Any updates on the status of BCAS and the strike? Somehow, I don't see the government caving in anytime soon. I bet if councillors got $2 per hour "pager pay" until they got to their council meetings, things would change in a hurry. (Hmm...now there's an idea. Imagine the money we would save? lol.)
I saw your msg re: burns as well. I also have had to answer this question as a first aid instructor. One explanation I have given is that by using ice/cold water, instead of cool water, the result is that the underlying blood vessels are constricted (just as they would in a hypothermic pt). This causes the fluid that the body has rushed into the affected area to help cool it to become trapped.

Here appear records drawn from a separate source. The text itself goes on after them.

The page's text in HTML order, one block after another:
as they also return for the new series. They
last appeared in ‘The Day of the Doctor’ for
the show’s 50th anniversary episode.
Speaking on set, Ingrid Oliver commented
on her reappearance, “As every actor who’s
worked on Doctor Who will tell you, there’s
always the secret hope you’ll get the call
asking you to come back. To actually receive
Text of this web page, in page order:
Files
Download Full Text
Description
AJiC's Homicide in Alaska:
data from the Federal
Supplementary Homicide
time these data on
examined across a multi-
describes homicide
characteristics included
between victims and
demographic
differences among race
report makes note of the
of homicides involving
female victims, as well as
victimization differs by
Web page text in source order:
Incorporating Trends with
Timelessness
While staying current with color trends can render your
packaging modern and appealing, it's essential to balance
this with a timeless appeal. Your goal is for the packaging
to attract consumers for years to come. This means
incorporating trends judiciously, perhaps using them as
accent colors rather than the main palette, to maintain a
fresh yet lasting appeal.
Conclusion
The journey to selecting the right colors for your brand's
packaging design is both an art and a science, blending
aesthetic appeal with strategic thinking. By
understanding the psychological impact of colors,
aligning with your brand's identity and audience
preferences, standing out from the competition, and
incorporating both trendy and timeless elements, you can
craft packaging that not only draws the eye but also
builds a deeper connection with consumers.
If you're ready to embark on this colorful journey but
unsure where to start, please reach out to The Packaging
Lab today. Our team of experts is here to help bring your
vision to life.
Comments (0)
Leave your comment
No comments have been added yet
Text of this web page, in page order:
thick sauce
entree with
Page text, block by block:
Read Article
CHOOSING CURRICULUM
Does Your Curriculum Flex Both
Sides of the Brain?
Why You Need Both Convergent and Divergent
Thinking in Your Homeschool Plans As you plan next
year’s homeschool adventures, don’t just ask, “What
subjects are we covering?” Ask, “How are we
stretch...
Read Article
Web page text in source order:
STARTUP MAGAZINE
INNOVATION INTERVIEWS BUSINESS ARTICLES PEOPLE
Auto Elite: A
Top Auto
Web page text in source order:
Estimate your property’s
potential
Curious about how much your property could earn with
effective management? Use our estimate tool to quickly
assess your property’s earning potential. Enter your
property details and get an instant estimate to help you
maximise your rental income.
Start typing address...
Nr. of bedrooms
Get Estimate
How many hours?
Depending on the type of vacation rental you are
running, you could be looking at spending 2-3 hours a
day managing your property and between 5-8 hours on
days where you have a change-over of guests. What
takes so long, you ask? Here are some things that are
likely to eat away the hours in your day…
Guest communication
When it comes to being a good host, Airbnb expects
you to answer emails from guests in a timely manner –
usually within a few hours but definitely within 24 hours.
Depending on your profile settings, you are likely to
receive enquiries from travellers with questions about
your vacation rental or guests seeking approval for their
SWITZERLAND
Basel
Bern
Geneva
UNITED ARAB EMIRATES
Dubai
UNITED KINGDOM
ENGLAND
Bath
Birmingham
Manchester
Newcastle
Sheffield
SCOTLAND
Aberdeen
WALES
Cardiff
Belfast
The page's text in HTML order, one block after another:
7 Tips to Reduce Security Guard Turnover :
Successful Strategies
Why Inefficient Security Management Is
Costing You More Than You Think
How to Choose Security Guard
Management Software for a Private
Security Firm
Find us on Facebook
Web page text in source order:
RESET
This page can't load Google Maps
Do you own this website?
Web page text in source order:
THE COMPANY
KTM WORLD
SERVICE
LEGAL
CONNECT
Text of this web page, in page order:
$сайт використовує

This then prevents that relatively hotter fluid from returning to the body for the heat to be distributed through out the rest of body.
But I also agree with Terry's explanation regarding drastic temperature change. Perhaps cooling the swollen area too fast causes the built up fluid to drop in temp and then return to the core causing a drop in core body temp.
I try to stress that their role is to assist the body's natural coping mechanisms whenever possible instead of replacing them. If someone sees any fault with this explanation please let me know.
2- freezing the effect area could intens. the the burn factor on heat related inj. as frosbite is burn of it's own,(degree of dam. area) cell damage and all, allready present, is unrever..
I've been real busy. 62 days in camp blah blah blah. Let me know when your looking for a change. It's getting warm here -32 this morning.